Monday, January 12, 2015

1 possible way to avoid a short sale or foreclosure

Did you realize that more than 1/3 of homeowners in this country have less than 20% equity? In addition to that surprising figure there are also 10 million homeowners that still owe more than their home is currently worth. That’s not to say that things aren’t improving however. The market and general economy is improving steadily (if slowly) but there is still a long way to go for those of us that took a hit when the housing bubble burst. 

It’s bad enough to own a home that is underwater but the situation becomes much worse if you need to sell quickly and simply don’t have the time to wait for things to change. Time is often the cure for homeowners with negative equity because the future appreciation of a home as well as additional mortgage payments will eventually solve the problem. But with if you need to sell now due to a job transfer, death in the family or some other unforeseen circumstance?

Naturally most people want to avoid a short sale or foreclosure if at all possible and being forced to use one of these methods when you can afford to pay your mortgage certainly doesn’t seem to be very the best option. A long term lease option is one possible way to avoid this dilemma. By turning the payments over to someone else they will have the possibility of benefitting in the future as the property slowly increases in value and you will have the benefit of avoiding a more drastic solution such as foreclosure.

As an example, let’s say that you originally bought your home for $250,000. Unfortunately its current market value is only $200,000 and the balance owed on the mortgage is $221,000. Fortunately you are not behind on the mortgage but would take a loss if you sold the home at this time. You could market your home to persons that are interested in a long term lease (say 2 years as an example) with the right to renew an additional 4 times at their discretion. At any time during the lease they could decide to buy the home for the remaining balance of the mortgage. This allows them the time to decide if they will actually purchase the home or move on. 

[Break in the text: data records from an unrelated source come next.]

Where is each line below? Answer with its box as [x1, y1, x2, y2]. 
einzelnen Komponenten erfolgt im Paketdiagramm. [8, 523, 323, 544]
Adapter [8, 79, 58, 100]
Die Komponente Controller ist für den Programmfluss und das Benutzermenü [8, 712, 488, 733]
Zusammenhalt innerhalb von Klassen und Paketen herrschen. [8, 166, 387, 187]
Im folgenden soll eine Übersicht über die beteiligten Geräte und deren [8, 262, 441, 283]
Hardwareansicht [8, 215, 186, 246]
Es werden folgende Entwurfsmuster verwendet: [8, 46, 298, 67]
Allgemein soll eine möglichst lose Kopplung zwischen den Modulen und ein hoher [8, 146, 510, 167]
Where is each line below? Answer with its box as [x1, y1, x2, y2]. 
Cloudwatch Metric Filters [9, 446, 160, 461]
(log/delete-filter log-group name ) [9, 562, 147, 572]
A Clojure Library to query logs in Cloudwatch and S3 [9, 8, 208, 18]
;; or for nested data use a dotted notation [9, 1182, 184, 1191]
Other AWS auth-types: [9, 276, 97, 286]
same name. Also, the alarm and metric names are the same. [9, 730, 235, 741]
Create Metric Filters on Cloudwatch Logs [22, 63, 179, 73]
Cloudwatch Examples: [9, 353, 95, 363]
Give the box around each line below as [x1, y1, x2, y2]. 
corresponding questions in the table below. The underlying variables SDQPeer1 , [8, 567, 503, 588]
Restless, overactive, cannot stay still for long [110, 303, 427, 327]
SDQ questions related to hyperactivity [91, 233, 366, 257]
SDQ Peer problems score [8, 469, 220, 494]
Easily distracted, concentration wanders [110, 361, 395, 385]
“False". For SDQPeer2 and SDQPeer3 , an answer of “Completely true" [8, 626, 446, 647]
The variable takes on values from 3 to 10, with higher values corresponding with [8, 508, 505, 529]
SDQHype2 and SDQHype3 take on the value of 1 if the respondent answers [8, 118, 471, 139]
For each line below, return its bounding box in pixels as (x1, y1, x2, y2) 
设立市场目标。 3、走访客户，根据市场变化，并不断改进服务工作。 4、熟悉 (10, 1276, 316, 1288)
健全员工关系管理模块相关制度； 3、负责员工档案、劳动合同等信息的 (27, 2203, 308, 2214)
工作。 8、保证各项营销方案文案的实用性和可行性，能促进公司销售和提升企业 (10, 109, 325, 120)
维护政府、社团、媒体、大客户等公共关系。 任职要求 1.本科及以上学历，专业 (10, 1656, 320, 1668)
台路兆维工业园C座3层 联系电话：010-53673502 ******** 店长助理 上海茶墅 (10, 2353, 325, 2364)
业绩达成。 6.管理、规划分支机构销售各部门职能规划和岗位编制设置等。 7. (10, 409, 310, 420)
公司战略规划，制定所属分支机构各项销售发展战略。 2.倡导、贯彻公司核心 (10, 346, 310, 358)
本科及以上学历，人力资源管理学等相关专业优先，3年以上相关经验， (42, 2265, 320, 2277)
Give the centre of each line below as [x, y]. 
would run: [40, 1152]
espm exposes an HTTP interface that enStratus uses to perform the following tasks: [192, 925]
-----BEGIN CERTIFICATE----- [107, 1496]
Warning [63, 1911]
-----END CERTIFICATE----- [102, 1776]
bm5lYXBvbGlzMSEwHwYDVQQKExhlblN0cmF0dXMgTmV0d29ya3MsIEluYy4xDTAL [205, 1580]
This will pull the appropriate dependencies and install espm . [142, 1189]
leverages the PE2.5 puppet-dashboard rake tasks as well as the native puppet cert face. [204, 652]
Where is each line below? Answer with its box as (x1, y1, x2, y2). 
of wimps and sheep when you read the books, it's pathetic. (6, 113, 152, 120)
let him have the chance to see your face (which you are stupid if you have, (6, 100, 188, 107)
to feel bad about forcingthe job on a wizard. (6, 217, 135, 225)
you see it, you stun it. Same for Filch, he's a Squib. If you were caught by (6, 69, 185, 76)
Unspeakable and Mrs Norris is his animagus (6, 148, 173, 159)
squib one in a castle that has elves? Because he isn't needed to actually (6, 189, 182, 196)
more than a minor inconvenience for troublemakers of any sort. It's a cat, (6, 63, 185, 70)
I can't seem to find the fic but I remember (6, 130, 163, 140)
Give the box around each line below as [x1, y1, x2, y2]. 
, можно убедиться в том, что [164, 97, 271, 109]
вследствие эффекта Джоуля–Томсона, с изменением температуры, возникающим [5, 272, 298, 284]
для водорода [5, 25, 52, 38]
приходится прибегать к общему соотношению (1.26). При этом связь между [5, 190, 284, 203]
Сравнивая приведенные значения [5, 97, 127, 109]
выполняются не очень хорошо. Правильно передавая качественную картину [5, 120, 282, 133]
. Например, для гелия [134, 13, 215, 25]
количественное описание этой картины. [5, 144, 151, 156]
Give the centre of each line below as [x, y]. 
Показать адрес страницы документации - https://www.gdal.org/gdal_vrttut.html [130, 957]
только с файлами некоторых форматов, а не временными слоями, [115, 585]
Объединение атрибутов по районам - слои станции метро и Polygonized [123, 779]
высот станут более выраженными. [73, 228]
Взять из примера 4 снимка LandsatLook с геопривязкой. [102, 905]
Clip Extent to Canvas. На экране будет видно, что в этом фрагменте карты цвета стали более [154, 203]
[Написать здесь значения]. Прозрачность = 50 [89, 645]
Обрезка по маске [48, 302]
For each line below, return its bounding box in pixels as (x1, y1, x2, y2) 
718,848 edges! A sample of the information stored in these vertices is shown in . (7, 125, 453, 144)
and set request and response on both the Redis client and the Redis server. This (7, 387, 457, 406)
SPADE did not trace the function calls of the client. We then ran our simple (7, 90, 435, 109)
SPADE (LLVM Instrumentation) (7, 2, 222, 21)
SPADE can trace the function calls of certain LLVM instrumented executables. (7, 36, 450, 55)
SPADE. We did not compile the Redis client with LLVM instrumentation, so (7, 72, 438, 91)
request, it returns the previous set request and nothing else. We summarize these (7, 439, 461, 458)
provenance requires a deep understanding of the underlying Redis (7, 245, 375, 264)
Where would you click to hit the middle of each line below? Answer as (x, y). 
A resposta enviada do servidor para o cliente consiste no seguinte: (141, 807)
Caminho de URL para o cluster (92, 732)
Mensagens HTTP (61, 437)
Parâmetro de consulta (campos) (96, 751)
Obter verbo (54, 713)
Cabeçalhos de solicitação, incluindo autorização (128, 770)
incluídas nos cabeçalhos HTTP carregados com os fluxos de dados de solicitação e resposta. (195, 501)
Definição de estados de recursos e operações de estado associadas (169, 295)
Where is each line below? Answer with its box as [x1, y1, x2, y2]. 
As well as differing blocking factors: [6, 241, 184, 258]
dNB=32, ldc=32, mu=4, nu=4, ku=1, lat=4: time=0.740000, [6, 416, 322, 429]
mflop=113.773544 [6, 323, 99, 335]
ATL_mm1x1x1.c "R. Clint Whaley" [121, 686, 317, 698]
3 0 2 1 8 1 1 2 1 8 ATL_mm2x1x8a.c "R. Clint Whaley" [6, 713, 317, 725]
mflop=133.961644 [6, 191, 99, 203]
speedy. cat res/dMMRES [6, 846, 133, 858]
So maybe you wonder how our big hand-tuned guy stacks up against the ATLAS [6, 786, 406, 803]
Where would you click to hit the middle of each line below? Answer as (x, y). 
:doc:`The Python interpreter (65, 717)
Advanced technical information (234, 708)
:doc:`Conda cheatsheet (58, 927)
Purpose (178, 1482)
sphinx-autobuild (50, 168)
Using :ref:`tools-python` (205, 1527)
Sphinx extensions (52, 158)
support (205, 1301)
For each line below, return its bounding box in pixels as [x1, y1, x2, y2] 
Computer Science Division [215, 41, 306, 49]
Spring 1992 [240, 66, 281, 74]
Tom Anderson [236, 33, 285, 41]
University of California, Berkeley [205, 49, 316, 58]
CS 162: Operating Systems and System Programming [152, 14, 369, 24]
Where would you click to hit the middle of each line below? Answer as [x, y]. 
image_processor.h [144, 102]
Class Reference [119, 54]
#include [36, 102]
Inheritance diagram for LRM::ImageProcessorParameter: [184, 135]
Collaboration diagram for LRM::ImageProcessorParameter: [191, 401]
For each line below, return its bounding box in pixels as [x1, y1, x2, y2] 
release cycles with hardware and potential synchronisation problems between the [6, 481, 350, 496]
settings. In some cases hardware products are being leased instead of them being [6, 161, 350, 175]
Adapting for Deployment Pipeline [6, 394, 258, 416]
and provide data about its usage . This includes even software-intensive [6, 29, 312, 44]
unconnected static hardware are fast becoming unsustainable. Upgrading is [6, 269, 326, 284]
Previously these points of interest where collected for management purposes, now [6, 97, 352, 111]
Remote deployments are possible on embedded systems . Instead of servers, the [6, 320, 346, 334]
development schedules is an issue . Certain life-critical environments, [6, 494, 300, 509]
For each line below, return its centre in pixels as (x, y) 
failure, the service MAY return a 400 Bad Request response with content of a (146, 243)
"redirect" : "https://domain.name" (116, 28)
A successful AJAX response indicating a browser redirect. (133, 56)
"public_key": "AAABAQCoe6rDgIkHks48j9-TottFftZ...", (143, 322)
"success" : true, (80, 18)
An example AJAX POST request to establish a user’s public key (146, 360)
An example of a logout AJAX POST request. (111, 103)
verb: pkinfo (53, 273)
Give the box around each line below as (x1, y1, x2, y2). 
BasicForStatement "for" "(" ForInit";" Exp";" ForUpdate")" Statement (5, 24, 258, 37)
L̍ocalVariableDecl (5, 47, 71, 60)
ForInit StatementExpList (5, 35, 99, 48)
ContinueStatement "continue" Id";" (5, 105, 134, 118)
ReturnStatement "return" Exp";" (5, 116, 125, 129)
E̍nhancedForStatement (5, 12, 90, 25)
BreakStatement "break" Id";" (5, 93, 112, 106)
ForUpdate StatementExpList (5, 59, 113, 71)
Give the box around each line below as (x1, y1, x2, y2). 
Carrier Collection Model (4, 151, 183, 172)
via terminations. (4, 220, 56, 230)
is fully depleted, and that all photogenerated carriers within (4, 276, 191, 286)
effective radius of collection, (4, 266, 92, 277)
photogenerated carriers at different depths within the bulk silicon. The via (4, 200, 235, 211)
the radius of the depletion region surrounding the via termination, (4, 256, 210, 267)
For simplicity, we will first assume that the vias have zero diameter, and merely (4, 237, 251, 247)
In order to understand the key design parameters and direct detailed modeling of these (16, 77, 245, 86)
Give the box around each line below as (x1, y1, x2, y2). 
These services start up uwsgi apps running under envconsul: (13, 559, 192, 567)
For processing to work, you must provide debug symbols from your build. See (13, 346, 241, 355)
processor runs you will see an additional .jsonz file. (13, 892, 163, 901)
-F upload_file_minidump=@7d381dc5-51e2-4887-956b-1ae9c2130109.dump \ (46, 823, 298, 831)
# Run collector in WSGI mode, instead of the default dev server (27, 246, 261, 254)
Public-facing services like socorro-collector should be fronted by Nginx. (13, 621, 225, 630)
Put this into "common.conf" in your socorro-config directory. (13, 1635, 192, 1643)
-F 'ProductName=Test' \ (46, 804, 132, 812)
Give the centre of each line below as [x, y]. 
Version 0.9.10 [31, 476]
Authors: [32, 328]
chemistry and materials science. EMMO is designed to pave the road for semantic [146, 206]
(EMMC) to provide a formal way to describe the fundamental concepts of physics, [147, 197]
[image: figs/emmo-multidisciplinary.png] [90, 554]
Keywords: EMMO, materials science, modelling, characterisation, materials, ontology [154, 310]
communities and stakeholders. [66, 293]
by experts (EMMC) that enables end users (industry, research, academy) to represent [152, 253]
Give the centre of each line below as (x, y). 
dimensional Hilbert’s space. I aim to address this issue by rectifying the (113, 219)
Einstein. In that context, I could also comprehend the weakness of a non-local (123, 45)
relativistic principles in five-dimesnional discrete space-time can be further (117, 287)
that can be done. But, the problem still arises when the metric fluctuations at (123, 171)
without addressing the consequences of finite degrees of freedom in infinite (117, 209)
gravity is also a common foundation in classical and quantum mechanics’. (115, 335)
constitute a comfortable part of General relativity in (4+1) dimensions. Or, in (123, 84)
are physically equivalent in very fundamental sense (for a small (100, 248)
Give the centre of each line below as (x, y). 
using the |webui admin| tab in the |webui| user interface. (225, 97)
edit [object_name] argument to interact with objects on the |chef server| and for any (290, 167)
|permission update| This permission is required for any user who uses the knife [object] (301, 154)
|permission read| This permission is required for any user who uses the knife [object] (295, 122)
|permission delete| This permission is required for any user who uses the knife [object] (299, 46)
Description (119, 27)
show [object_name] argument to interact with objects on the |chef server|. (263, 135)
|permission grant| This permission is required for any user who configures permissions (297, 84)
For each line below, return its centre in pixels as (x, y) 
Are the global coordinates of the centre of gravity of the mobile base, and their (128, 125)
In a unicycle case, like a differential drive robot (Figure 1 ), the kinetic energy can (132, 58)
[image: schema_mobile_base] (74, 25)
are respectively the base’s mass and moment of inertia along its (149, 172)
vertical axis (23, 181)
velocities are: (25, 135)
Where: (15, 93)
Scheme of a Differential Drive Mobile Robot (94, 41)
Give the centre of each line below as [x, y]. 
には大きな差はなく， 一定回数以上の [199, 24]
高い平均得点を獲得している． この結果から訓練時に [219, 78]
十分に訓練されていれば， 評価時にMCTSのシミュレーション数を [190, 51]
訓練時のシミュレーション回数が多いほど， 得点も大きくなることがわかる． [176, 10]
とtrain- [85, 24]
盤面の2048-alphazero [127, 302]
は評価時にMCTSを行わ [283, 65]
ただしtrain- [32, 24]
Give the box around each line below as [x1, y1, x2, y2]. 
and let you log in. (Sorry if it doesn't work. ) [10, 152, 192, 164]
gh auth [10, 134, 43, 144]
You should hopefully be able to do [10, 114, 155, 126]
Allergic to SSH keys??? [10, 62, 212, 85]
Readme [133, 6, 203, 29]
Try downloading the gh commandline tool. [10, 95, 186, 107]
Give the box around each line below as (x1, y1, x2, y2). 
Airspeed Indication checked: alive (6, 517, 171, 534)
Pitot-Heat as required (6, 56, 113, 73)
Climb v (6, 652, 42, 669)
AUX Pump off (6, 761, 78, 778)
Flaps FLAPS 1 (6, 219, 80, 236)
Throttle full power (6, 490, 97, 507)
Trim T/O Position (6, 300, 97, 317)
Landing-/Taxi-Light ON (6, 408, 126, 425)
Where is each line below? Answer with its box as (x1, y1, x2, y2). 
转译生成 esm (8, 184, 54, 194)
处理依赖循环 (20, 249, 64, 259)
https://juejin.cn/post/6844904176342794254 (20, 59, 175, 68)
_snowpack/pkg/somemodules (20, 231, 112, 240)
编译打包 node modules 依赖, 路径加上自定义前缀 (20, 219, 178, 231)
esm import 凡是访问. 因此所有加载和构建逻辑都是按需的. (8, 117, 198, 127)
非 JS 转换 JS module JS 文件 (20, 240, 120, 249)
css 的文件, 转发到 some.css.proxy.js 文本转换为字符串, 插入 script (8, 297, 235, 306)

Both parties benefit from this type of lease because the homeowner does not need to worry about paying the mortgage for a minimum period of 2 years thus freeing them up for the move! The persons leasing the home are able to wait and see if the home appreciates enough in value to be worth purchasing and also benefit from a lower sale price as the mortgage balance is reduced due to the fact that the mortgage payments are being made on time every month. In these types of arrangements the monthly payment is often less than rental prices in most areas as well. Everyone wins in this situation and there is no short sale or foreclosure to contend with for the homeowner.

Based on the above example, the value of the home after 10 years would be $270,000 (based on a modest 3% appreciation each year). Considering that the mortgage payments were made on time, the lessee could then purchase the home for what is currently owed and still have over $100,000 in equity! The homeowner had gotten out of a bad situation with their credit intact and the new homeowner has made a very wise investment. Naturally there are specifics to be worked out such as the amount of the security deposit to be agreed upon and who would be responsible for the maintenance and upkeep but regardless of the final agreement, both parties can benefit significantly from this type of arrangement.